New York Times, October 7, 2017
During his run for president, Marco Rubio took plenty of fire for being an absentee senator. He now concedes that his day job might, indeed, have suffered.
As the Florida Republican settles into a second term in a Senate that he once couldn’t leave fast enough, Mr. Rubio is aggressively pursuing his legislative interests in ways he did not while chasing the presidency.
“We just have more time than we perhaps didn’t have the last couple of years when I ran for president,” Mr. Rubio said in an interview for the New York Times podcast “The New Washington.” “We were still doing our job, but you can’t be in two places at once sometimes.”
Mr. Rubio seems determined to shrug off the disappointment of a presidential race that didn’t go his way and show he is serious about the Senate, making up for lost time.
Given his personal ties to Puerto Rico, as well as the substantial Puerto Rican population in his state, Mr. Rubio has been engaged in ensuring that the relief effort there gets on track and stays there. He has flexed his influence on American policy toward Cuba and Venezuela. He has worked with Ivanka Trump, the president’s elder daughter, on a proposal to expand the child tax credit that could become an important element of the coming tax debate. He has helped push to passage a bill to help the Department of Veterans Affairs hold employees more accountable. He was part of a bipartisan group behind a new law directing drug companies to pursue more pediatric cancer treatments. He is an important party voice on immigration.

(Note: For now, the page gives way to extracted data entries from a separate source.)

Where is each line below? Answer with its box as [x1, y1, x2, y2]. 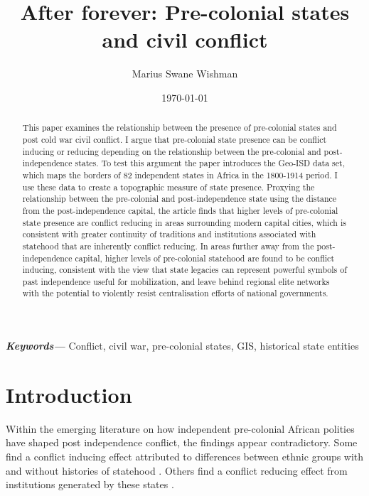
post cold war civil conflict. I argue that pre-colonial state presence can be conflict [22, 133, 327, 145]
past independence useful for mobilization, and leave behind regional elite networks [22, 275, 330, 287]
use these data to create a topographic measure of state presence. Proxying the [22, 180, 315, 193]
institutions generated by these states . [6, 477, 174, 492]
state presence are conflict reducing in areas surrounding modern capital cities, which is [22, 216, 346, 228]
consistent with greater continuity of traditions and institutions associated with [22, 228, 316, 240]
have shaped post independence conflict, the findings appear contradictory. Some [6, 435, 358, 450]
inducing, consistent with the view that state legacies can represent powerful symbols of [22, 264, 347, 276]

Whether this is all a prelude to a future presidential run for Mr. Rubio, 46, is hard to gauge. But he attributes his rededication to the Senate to a confluence of factors, including the fact that his party is in power and that, now in his second term in the Senate, he is a little more sure of what he is doing.

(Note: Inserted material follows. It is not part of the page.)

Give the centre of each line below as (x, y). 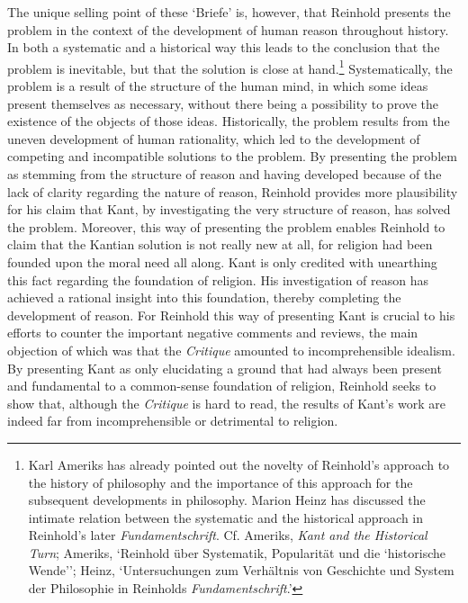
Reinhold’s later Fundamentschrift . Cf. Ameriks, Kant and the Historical (228, 535)
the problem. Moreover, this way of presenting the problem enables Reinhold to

“It is true that experience generally makes you better at something, not worse,” Mr. Rubio said. “And so the longer you’re in some place, to a certain extent, the better you can be at it. So I am certainly a better senator today than I was five years ago simply because I’m more familiar with the process. It also doesn’t hurt to have your party in the White House with a lot of people over there that I know.”
Mr. Rubio wasn’t supposed to be here at all. A rising superstar in his party with a personality and background that thrilled donors, Mr. Rubio was in the top tier of Republican presidential hopefuls in 2016. Many in Washington believed he would be the nominee, a candidate who would finally broaden the party’s appeal with Hispanics while holding true conservative credentials.